### [Work task]
Among the entries below, which lines run from the line with "Reduced Risk of Future Injury- Education" through the line with "Center for Drug Evaluations and"? Retype those, both ends included, exactly and without pictures.

====

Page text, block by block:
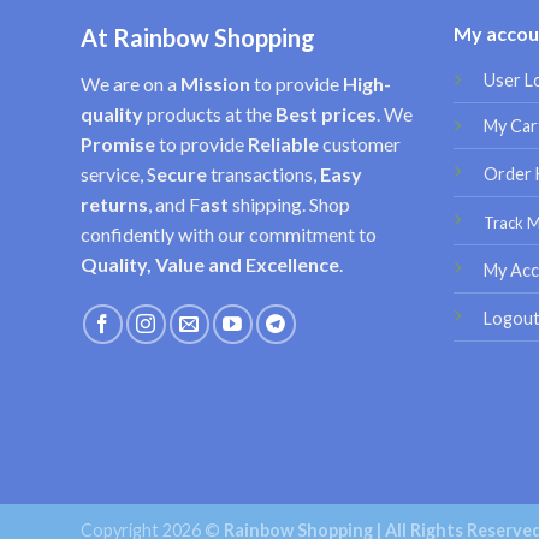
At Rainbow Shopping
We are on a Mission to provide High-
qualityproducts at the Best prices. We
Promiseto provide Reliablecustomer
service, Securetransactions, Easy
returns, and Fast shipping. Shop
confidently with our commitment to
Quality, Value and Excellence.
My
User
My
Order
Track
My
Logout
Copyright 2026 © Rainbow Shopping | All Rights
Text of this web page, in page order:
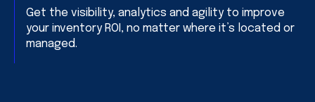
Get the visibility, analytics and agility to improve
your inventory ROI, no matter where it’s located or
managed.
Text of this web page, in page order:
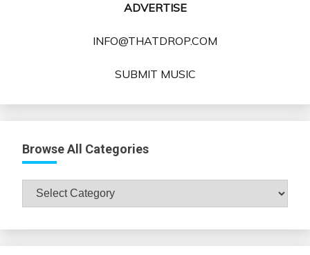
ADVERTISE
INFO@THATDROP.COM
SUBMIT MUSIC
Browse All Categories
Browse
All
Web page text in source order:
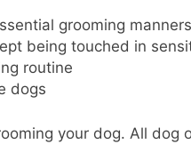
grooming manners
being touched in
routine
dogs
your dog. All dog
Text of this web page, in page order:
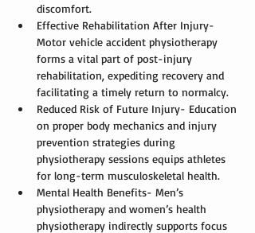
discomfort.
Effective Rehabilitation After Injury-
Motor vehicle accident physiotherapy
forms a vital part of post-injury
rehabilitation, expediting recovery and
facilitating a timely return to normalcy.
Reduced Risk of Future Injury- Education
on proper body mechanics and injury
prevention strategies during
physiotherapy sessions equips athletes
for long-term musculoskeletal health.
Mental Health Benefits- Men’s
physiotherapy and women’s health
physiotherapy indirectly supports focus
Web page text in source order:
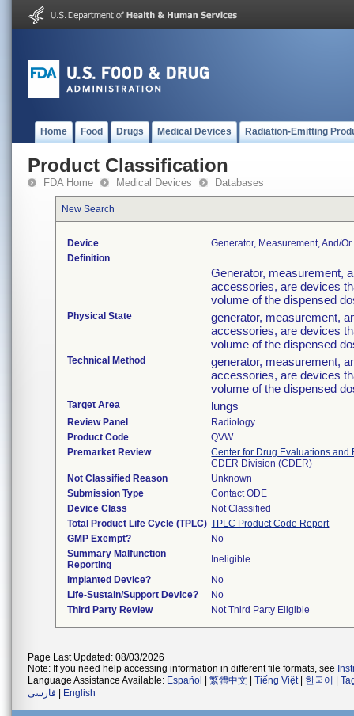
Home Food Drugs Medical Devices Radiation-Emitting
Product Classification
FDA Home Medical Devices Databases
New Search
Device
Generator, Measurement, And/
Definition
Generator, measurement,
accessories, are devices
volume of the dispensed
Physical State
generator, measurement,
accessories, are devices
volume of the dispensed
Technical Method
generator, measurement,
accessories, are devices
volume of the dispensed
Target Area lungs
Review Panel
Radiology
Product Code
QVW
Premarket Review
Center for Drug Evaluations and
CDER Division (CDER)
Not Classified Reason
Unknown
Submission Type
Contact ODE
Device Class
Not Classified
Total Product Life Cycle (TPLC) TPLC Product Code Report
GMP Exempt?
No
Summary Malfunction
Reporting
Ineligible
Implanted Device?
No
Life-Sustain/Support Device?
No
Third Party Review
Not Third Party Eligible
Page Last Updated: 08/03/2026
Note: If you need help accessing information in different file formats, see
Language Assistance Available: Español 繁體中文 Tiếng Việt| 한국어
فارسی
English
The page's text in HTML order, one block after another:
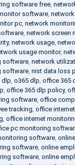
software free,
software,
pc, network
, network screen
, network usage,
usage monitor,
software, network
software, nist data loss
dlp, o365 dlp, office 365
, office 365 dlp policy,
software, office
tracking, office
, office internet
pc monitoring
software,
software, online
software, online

====

### [Problem solution]
Reduced Risk of Future Injury- Education
on proper body mechanics and injury
prevention strategies during
physiotherapy sessions equips athletes
for long-term musculoskeletal health.
Mental Health Benefits- Men’s
physiotherapy and women’s health
physiotherapy indirectly supports focus
Web page text in source order:
Home Food Drugs Medical Devices Radiation-Emitting
Product Classification
FDA Home Medical Devices Databases
New Search
Device
Generator, Measurement, And/
Definition
Generator, measurement,
accessories, are devices
volume of the dispensed
Physical State
generator, measurement,
accessories, are devices
volume of the dispensed
Technical Method
generator, measurement,
accessories, are devices
volume of the dispensed
Target Area lungs
Review Panel
Radiology
Product Code
QVW
Premarket Review
Center for Drug Evaluations and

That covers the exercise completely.